__INPUT MATERIAL__:
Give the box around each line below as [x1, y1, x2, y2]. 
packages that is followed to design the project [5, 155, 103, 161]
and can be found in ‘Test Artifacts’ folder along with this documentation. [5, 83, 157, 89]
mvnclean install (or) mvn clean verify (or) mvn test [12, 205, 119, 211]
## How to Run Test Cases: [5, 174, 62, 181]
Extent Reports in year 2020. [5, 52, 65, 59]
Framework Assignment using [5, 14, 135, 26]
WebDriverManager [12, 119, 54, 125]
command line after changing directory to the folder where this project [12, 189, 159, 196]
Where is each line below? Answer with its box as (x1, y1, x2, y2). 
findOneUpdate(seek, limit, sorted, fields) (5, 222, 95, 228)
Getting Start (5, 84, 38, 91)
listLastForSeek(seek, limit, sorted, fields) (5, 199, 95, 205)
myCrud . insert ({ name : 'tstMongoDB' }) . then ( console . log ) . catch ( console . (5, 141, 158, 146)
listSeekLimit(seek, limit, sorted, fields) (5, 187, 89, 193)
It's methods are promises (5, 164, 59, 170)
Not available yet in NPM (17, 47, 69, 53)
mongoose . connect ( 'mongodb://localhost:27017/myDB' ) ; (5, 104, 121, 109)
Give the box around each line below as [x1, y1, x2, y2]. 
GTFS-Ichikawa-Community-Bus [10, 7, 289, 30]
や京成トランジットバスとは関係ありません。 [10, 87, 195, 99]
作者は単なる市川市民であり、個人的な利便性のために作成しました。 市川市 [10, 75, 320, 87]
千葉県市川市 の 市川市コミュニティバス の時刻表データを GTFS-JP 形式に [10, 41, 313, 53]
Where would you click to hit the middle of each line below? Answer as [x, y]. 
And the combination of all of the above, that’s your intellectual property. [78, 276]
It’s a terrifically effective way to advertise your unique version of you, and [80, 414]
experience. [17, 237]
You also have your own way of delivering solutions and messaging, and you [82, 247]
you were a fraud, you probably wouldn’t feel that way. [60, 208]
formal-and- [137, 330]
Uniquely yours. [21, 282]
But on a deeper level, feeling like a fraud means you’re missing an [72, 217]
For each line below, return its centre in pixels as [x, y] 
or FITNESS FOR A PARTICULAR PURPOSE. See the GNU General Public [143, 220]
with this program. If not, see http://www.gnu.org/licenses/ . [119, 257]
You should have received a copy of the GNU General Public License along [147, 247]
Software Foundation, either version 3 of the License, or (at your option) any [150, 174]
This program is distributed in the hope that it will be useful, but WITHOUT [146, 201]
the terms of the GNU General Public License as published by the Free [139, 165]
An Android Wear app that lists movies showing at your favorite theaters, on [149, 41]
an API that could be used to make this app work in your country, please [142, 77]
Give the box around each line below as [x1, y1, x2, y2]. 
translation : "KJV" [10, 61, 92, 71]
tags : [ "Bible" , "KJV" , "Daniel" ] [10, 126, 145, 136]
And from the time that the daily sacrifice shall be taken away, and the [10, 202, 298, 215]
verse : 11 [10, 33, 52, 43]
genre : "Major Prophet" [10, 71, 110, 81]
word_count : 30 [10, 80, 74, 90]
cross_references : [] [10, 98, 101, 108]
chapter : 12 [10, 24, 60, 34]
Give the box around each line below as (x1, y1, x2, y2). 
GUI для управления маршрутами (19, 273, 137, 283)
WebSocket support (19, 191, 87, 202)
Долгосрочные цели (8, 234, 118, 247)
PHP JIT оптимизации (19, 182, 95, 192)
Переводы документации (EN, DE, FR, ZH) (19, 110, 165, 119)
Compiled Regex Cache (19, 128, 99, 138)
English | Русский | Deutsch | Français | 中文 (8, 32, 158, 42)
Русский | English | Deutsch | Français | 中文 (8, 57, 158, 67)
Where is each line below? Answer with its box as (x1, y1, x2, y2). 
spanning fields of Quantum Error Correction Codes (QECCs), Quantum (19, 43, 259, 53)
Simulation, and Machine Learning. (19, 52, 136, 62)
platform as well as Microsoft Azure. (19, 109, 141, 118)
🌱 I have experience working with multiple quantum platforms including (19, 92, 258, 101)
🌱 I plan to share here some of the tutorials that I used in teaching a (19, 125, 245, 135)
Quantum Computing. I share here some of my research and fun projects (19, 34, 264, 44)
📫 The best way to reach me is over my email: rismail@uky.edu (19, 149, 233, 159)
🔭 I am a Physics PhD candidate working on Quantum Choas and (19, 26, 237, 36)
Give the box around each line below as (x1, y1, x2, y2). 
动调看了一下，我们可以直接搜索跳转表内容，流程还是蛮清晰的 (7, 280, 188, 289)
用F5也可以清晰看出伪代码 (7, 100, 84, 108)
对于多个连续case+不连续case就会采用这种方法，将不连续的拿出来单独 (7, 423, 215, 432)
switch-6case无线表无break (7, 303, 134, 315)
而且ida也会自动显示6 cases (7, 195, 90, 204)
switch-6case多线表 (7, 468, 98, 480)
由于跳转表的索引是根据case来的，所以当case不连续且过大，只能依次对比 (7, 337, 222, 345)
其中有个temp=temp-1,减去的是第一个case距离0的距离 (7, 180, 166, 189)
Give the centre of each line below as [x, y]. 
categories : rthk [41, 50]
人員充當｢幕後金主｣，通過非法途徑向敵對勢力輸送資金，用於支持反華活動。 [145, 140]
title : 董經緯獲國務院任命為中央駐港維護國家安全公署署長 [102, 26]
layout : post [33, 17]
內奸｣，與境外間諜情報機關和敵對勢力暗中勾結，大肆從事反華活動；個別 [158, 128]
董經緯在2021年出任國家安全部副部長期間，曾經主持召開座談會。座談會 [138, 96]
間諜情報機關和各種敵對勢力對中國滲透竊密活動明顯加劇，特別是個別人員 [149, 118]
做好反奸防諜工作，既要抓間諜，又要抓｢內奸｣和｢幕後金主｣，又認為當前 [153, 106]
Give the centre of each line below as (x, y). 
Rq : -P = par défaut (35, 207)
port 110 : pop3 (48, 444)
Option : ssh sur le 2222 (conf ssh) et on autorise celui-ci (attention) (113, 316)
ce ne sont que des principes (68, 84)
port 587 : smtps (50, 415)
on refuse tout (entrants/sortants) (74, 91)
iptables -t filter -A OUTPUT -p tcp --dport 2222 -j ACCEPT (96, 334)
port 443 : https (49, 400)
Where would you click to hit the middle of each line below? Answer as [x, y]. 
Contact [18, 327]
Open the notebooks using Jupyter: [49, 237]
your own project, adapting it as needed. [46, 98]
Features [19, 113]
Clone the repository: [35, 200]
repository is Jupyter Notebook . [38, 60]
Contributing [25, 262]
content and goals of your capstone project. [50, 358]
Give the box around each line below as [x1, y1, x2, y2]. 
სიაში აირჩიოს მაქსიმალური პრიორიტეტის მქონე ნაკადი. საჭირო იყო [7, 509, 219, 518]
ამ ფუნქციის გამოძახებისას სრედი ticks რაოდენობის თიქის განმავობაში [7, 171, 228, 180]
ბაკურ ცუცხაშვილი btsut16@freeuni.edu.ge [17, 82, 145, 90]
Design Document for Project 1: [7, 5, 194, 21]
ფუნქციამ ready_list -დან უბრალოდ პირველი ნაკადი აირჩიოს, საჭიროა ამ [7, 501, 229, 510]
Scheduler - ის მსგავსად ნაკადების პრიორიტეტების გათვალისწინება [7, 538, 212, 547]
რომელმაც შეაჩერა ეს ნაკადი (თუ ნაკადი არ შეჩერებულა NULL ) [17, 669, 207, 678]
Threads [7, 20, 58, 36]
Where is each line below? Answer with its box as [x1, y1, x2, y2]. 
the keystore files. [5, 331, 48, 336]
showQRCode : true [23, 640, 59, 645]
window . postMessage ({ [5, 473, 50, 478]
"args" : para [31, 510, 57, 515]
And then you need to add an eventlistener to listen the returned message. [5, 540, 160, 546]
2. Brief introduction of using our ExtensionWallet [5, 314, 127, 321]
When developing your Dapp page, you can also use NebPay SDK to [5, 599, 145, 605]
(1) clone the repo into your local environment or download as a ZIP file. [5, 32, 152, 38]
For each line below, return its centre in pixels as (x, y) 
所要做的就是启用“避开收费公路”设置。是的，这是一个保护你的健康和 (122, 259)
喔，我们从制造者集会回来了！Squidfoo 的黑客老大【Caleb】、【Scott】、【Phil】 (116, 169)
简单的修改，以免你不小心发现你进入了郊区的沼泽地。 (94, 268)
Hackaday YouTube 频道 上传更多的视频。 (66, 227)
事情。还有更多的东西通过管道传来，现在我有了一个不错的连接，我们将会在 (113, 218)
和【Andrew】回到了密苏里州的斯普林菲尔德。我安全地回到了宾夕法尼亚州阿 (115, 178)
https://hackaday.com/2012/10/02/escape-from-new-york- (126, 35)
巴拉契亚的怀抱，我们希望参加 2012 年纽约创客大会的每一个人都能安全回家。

__DIRECTIONS FOR THIS TASK__: Nothing but the lines above from the one containing "WebDriverManager [12, 119, 54, 125]" through the one containing "findOneUpdate(seek, limit, sorted, fields)" should appear in the answer, each repeated exactly.

__ANSWER SECTION__:
WebDriverManager [12, 119, 54, 125]
command line after changing directory to the folder where this project [12, 189, 159, 196]
Where is each line below? Answer with its box as (x1, y1, x2, y2). 
findOneUpdate(seek, limit, sorted, fields) (5, 222, 95, 228)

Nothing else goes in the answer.